- [Supplied data]
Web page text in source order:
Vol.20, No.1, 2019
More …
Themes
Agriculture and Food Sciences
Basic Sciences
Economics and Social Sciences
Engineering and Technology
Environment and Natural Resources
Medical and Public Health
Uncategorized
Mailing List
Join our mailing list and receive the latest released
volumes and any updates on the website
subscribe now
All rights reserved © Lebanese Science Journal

- [Work instruction] From the records above, transcribe exactly the run of lines that opens with the line holding "Vol.20, No.1, 2019" and closes with the line holding "subscribe now", both included.

- [Answer]
Vol.20, No.1, 2019
More …
Themes
Agriculture and Food Sciences
Basic Sciences
Economics and Social Sciences
Engineering and Technology
Environment and Natural Resources
Medical and Public Health
Uncategorized
Mailing List
Join our mailing list and receive the latest released
volumes and any updates on the website
subscribe now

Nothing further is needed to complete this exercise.